Diabetes Patient who were not adhere with Ant diabetic drugs two times more likely develop pressure ulcer than those with Ant diabetics drugs, which were significantly associated (P=0.044) with the Pressure ulcer. But Similar study longstay institutions for the elderly in Sao Paulo, Brazil the result depicted that there was no significant correlation between use or nonuse of medications and the development of pressure ulcers. [27] The Possible reason might be Lack of information about the disease process, knowledge Gaps on diabetic medication Effect, Disease condition.

Patient who were not taken antimicrobial medication one times less likely develop pressure ulcer than those patients who were adhere with antimicrobial medication, which were significantly associated(P=0.043) with the Pressure ulcer. Similar study in Sao Paulo, Brazil there was no significant correlation between use or nonuse of medications and the development of pressure ulcers.[27] Reason might be antimicrobial medication were minimize burden of commensal microorganism, which were important for production Vitamins, and Maintain skin Integrity.

In this study Patients with body Mass Index < 18.5kg/m2 six times more likely Develop pressure ulcer than Patient BMI 25- 29.99kg/m2; which were significantly associated (P=0.023). Similar study which were conducted in USA (P<0.0001); but result of hospital in São Paulo, Brazil was not significantly associated with Pressure Ulcer (P>0.05) [30,31]. The reason might be Patients who had BMI < 18.5kg/m2 had Exposed bony prominent which increased risk for pressure Ulcer.

Conclusion and Recommendation

This study found that the mean prevalence of pressure ulcers in Public hospitals in Sidama Zone is 15.7%; from which Medical Device related pressure ulcer which accounts 1.7%. Based on EPUAP grading scale; 5.9%, 7.3 %, 1.1%, and 1.4% patients developed stage I, stage II, stage III, and stage IV pressure ulcer, respectively. Position change: BMI, Activity, mobility, moisture, Antimicrobial, and ant diabetic were significantly associated with the development of pressure ulcer.

Each Public Hospitals

Risk assessments should be conducted as soon as possible after admission with (Braden Scale) and Conduct a comprehensive assessment for all patients (Clinical history, Pressure injury risk scale, Skin assessment, Mobility, and activity assessment) Provision of training for Nurses on positioning and transferring patients based Manual handling techniques.

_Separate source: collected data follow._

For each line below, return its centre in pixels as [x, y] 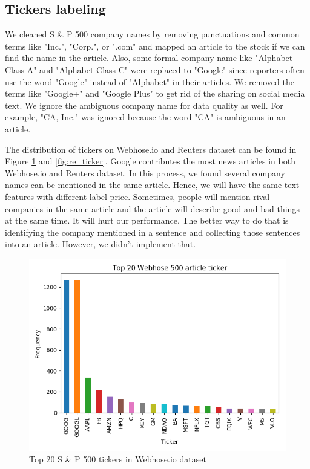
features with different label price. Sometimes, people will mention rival [137, 196]
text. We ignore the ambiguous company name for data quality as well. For [144, 105]
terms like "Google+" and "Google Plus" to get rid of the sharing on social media [155, 93]
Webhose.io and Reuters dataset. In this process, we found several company [145, 173]
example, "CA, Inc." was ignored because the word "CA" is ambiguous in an [145, 117]
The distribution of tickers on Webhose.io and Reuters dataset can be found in [151, 149]
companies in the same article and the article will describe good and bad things [152, 208]
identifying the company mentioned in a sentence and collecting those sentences [153, 232]
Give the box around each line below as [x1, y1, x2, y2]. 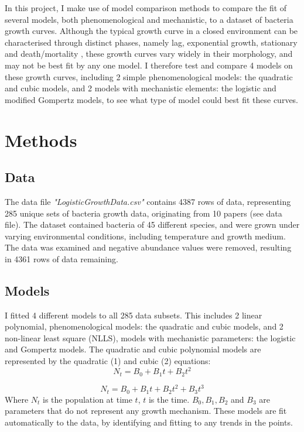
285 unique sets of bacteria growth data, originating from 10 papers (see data [5, 207, 282, 219]
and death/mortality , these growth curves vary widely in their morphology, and [5, 47, 293, 60]
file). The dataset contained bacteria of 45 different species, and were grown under [5, 218, 300, 231]
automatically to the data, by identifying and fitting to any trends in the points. [5, 416, 293, 428]
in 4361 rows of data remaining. [5, 252, 118, 265]
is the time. [148, 393, 190, 405]
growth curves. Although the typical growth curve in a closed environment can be [5, 25, 298, 37]
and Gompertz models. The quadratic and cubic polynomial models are [5, 343, 261, 355]
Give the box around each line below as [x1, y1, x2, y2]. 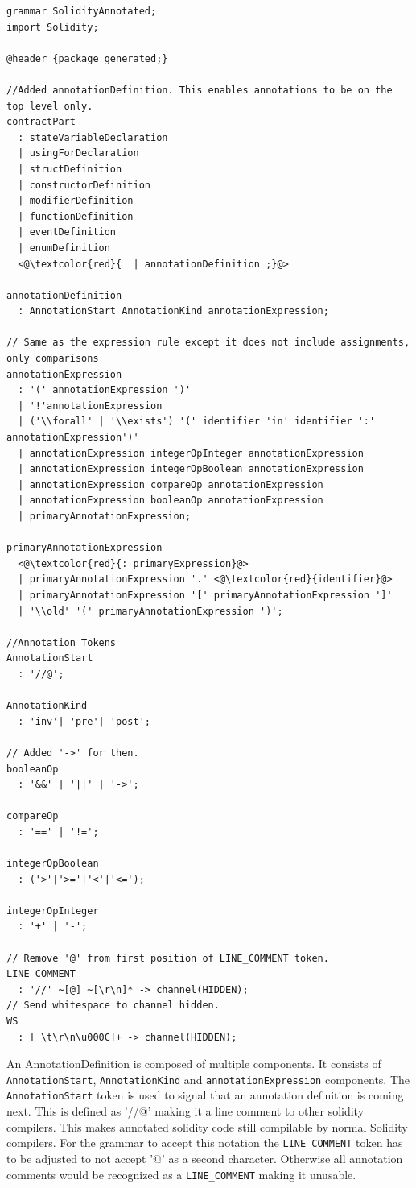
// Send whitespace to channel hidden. [6, 1000, 220, 1012]
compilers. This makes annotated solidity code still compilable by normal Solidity [6, 1118, 408, 1135]
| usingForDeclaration [18, 147, 139, 159]
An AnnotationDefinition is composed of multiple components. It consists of [6, 1055, 381, 1072]
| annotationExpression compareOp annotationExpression [18, 478, 323, 491]
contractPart [6, 116, 76, 128]
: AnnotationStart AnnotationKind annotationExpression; [18, 305, 329, 317]
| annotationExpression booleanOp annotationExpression [18, 495, 323, 507]
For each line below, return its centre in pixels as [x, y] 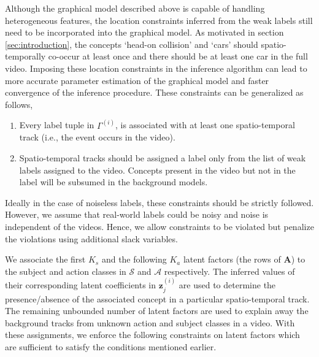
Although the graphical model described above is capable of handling [135, 8]
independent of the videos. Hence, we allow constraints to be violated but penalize [159, 226]
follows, [19, 104]
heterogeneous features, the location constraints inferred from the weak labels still [159, 20]
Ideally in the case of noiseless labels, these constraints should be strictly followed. [159, 202]
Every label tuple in [57, 125]
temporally [25, 56]
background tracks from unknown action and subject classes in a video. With [150, 322]
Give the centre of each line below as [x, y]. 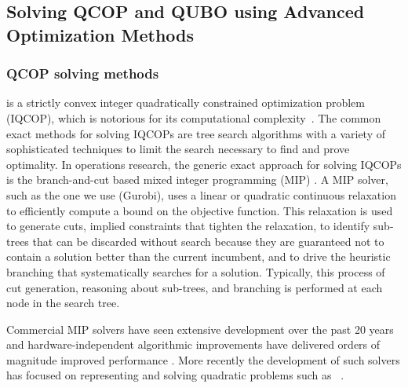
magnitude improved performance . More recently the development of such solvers [203, 359]
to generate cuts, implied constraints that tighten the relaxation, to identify [188, 226]
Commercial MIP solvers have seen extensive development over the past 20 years [200, 329]
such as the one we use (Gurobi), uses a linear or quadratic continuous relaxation [201, 194]
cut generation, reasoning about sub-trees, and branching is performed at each [195, 287]
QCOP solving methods [83, 73]
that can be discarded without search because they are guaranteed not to [208, 241]
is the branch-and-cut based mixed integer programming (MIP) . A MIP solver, [197, 179]
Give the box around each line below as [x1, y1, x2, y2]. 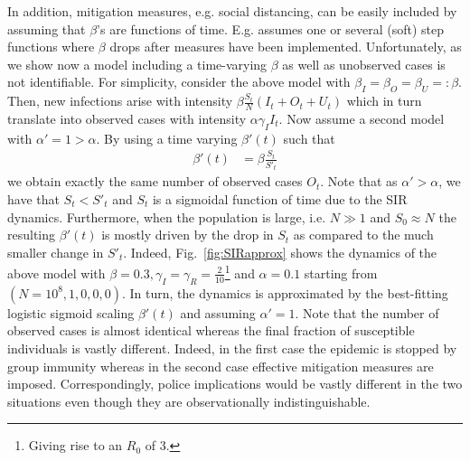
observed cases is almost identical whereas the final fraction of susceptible [7, 321, 415, 340]
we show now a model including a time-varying [7, 54, 268, 73]
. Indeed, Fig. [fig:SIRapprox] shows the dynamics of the [123, 242, 437, 261]
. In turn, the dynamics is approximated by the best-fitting [122, 283, 448, 302]
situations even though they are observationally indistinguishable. [7, 391, 371, 410]
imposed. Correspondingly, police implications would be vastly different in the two [7, 374, 463, 393]
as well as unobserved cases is [282, 54, 446, 73]
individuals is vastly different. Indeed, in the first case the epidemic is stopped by [7, 338, 457, 357]
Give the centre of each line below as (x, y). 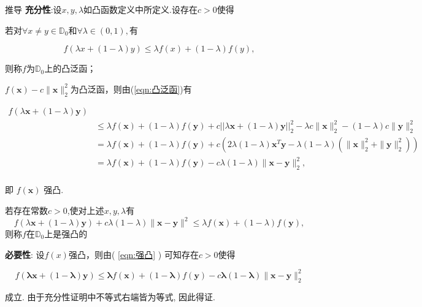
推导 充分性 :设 (33, 9)
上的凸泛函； (70, 68)
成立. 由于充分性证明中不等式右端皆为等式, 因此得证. (110, 296)
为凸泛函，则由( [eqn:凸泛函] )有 (131, 89)
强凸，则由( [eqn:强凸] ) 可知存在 (133, 254)
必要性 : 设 (25, 254)
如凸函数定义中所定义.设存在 (141, 9)
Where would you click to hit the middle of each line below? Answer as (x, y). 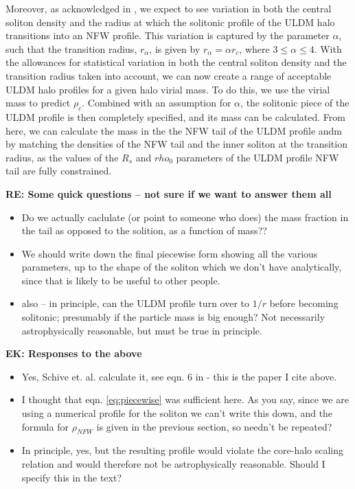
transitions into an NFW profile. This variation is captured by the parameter (168, 35)
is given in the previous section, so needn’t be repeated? (214, 426)
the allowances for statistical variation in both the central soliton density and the (176, 62)
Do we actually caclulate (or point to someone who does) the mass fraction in (185, 217)
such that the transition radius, (71, 48)
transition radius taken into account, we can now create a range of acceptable (169, 75)
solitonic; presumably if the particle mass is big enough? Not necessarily (173, 317)
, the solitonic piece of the (295, 103)
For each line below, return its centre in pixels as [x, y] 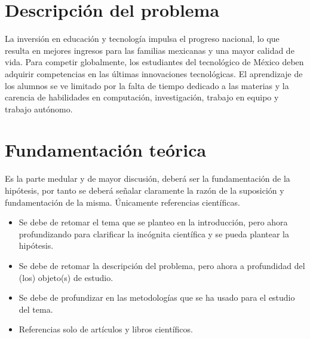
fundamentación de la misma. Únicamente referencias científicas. [122, 202]
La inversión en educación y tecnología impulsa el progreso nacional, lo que [142, 39]
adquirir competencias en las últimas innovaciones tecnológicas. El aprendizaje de [154, 73]
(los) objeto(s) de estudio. [66, 277]
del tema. [36, 309]
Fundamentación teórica [106, 150]
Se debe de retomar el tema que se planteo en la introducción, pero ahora [153, 222]
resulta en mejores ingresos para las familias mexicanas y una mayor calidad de [150, 50]

Recommendation to Health care Providers

Hospitalized patient should position every two hours intervals; if health conditions of patients permit.

Declarations

Ethics approval and consent to participate

The research proposal was approved by institutional review board of Jimma University, institute of health. An official letter of cooperation was given to Hawassa Comprehensive specialized hospital, Adare General Hospital, Yirgalem General Hospital, Leku. Participant was interview and Examine alone to keep the privacy. Respondents who are not wasting to be involved in the study and those who want to stop interview at any time could do so. The instruments were translated from English into Amharic language, reviewed by a group of researchers for meaning, clarity and cultural appropriateness, and backtranslated into English for verification.

Consent for publication

The purpose of the study was explained to the study participants at the time of data collection and verbal consent was secured from each participant before the start of data collection. Confidentiality was ensured by not including names or other identifiers in the data collection tool. The right of the participants to refuse participation or not to answer any of the questions was respected.

Authors’ contribution

Yosef Yohanes conceived and designed the protocol. Yosef Yohanes, Gugsa Nemera and Wadu Wolancho contributed on data analysis, and checked the draft. Yosef Yohanes and Abiru Neme prepared manuscript. All authors read and approved the final paper.

Conflict of Interest

All authors declared that they have no conflict of interests. Jimma University covered only the survey cost for this study and there is not any funding organization.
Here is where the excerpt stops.